Finally, I had to transform the date column to be displayed in the desired format, MMM-DD. This was a two step process.

Convert the column data type from object to datetime.
Change the date format from YYYY-MM-DD to MMM-DD

df["Date"] = pd.to_datetime(df["Date"])
df["Date"] = df["Date"].apply(lambda x: x.strftime("%b-%d"))

The task was complete! At least for one date. I now had to repeat this for each of the dates in the original dataframe.

Automate Processing

To start the process, I had to first extract the date information from the dataframe. My initial intuition led me to think I could just do a normal column listing (df.columns), then get that information. But that led to this result:

Not what I expected.

Remember, this is a multi-index, so it will return a list of tuples , each composed of the higher level and lower level column names. To access the higher level name of each tuple, I would need to do this:

df.columns[0][0]

Knowing this, what I needed to do was access the first item of each tuple, then record that value. But I needed just one copy of each item. And I also needed to get just the dates, ignoring the World Info group.

The following code generated the result I needed:

dates = []
for i in df.columns:
    if i[0] not in dates and not i[0].startswith("World"):
        dates.append(i[0])

With this, I could now get a subset of each date period from the original dataframe.

for i in (dates):
    print(df[[i]])

The next step was to assign each period’s dataframe to its own variable, perform the date column manipulation, add the initial three columns, then concatenate everything into one final dataframe.

Something that had puzzled me for sometime, and that I finally got to resolve while working on this problem was how to generate a sequence of variables, each having a unique identifier. I needed to get each dataframe generated have a unique identifier.

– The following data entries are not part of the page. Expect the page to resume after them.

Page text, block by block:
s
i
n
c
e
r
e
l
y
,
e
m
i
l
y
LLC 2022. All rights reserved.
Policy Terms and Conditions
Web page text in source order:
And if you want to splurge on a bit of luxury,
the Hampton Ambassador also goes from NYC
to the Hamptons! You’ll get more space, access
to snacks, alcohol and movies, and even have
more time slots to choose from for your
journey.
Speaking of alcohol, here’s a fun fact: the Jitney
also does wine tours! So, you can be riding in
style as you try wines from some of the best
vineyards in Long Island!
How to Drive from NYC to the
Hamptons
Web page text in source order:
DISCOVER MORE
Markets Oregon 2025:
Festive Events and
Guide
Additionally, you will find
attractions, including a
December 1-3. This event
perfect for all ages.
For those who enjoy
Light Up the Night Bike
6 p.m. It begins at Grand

Enter the globals() method. For details on what it is and how it works, check out this article.

The code below assigns each date’s dataframe to a variable, then creates a list of those dataframes.

df_dates = []
for i, value in enumerate(dates):
    globals()["df%s" %i] = df[[value]]
    df_dates.append(globals()["df%s" %i])

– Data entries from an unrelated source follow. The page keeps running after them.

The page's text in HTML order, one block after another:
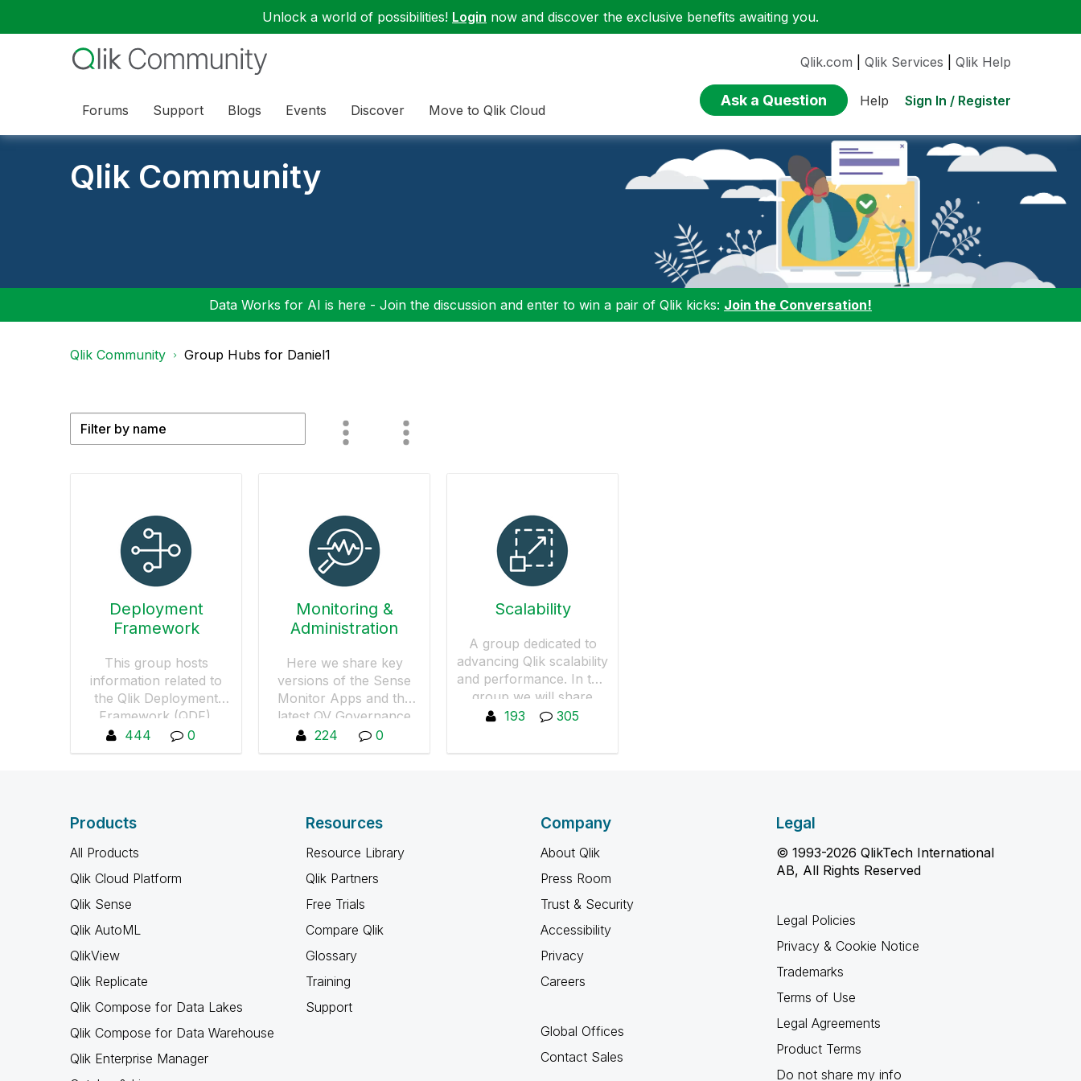
Unlock a world of possibilities! Login now and discover the exclusive benefits awaiting you.
Forums Support Blogs Events Discover Move to Qlik Cloud
Qlik.com Qlik Services Qlik Help
Ask a Question Help Sign In / Register
Qlik Community
Data Works for AI is here - Join the discussion and enter to win a pair of Qlik kicks: Join the Conversation!
Qlik Community Group Hubs for Daniel1
Deployment
Framework
This group hosts
information related to
the Qlik Deployment
Framework (QDF).
Providing best practices,
libraries and utilities that
or Qlik Sense
understanding of the Qlik
platform is
joining this group.
Download QDF and
"https://github.com/QlikD
eploymentFramework/Ql
ik-Deployment-
Framework/releases"
444 0
Monitoring &
Administration
Here we share key
versions of the Sense
Monitor Apps and the
latest QV Governance
Dashboard as well as
discuss best practices,
224 0
Scalability
A group dedicated to
advancing Qlik scalability
and performance. In this
group we will share
knowledge on how to
Qlik products.
193 305
Products
All Products
Qlik Cloud Platform
Qlik Sense
Qlik AutoML
QlikView
Qlik Replicate
Qlik Compose for Data Lakes
Qlik Compose for Data Warehouse
Qlik Enterprise Manager
Resources
Resource Library
Qlik Partners
Free Trials
Compare Qlik
Glossary
Training
Support
Company
About Qlik
Press Room
Trust & Security
Accessibility
Privacy
Careers
Global Offices
Contact Sales
Legal
© 1993-2026 QlikTech International
AB, All Rights Reserved
Legal Policies
Privacy & Cookie Notice
Trademarks
Terms of Use
Legal Agreements
Product Terms
Do not share my info

With all 6 dataframes in place, next I needed to flatten each of them, rename the columns, add the date column, then move the column to the first position. I defined two functions to carry out these operations.

def df_flatten(df):
    df = pd.DataFrame(df.to_records())
    df.drop("index", axis="columns", inplace=True)
    return df

def df_organize(df, index):
    date = df[list(df.columns)[index]]
    df = df.drop(["Date"], axis="columns")
    df.insert(0, "Date", date)    
    return df

Knowing what we know about listing of column names, I decided to generate a columns_races variable that I used to rename the columns.

column_races = []
for i in list(df.columns):
    if i[1] not in column_races and not\
       i[0].startswith("World"):
        column_races.append(i[1])

Now the code to process the dataframes:

reorganized_dataframes = []
for i, value in enumerate(df_dates):
    value = df_flatten(value)
    value.columns = column_races
    value["Date"] = dates[i]
    value = df_organize(value, -1)
    reorganized_dataframes.append(value)

Following this, I set up code to concatenate each of the generated dataframes with the three-column dataframe that I had generated from before, df_first_columns.

Once each of the dataframes was set up, I then concatenated all into one final dataframe. I did not specify the axis since the default action of concatenating rows is what I was looking to do.

dataframes_to_concatenate = []
for i, value in enumerate(reorganized_dataframes):
    globals()["d%s" %i] = pd.concat([df_first_columns, 
                                    reorganized_dataframes[i]],
                                    axis="columns")
    dataframes_to_concatenate.append(globals()["d%s" %i])

df_concatenated = pd.concat(dataframes_to_concatenate,
                            ignore_index=True)

The additional parameter in the command to concatenate, ignore_index=True is needed so as to ensure the final dataframe has a continuous index, as opposed to one that is in chunks from each of the individual dataframes.

The last thing to do was move the date column to the first position, and then format it to the required output. I used the prior defined function df_organize() to move the column.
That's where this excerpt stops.